# How to run a script at startup?



## rformiga (May 6, 2003)

Hello everybody!

First of all let me apologize for my *not so good* (not to mean bad) english. I have a little problem here and maybe you Unix guys can help me out. I need to run a script during the Jaguar startup. At the moment, everytime I turn on and log in my iMac I have to open the Terminal and type "sh" + the script name (so, I run it manually). Once it finishes I quit the Terminal app and begin my work. The point is: it is extremely boring to this all the time.
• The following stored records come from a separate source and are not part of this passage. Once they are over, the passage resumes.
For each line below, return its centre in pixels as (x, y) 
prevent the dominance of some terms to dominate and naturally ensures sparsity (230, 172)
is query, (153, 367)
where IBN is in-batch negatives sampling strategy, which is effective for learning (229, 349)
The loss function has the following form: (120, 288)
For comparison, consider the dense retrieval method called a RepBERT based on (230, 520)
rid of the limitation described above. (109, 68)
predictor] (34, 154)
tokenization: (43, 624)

So, is there any way to make this procedure automatic?

Thanks!
- Roberto


----------



## MikeXpop (May 6, 2003)

You could create an applescript and then have the applescript program at startup.

I don't know applescript myself, but if someone does, there's the idea.


----------



## bbos (May 7, 2003)

You are trying to run a shell script that doesn't need to be a service (in which case you'd put it in /System/Library/Startupitems).  So you can simply put the call to the sh file in your .bashrc if bash is your shell, or .tcshrc/.cshrc if tshell or cshell is you shell.
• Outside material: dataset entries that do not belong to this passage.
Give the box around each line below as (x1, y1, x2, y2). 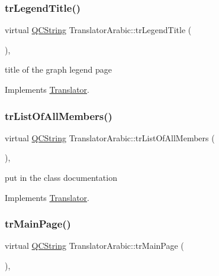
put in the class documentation (5, 171, 117, 183)
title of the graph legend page (5, 63, 112, 76)
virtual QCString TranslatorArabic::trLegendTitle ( (5, 24, 192, 36)
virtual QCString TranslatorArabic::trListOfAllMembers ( (5, 131, 215, 144)
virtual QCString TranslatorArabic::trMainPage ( (5, 239, 184, 252)

If it sets env vars you'd need to 'source' the file ((t)csh) or '.' the file (bash).

Cheers,

Brooke


----------



## billbaloney (May 8, 2003)

Another idea, which should work just fine, is to make the script a clickable file by 

1. Making sure it starts with a shebang (for instance, "#!/bin/sh")
2. Chmodding it properly (755 or so)
3. Changing the name to end in .command (for instance, "myscript.command")

At this point you have a script that you could leave on your desktop or in your dock and run by clicking on it.  Similarly, you should be able to add it to your startup applications in the Login Items preferences pane.


----------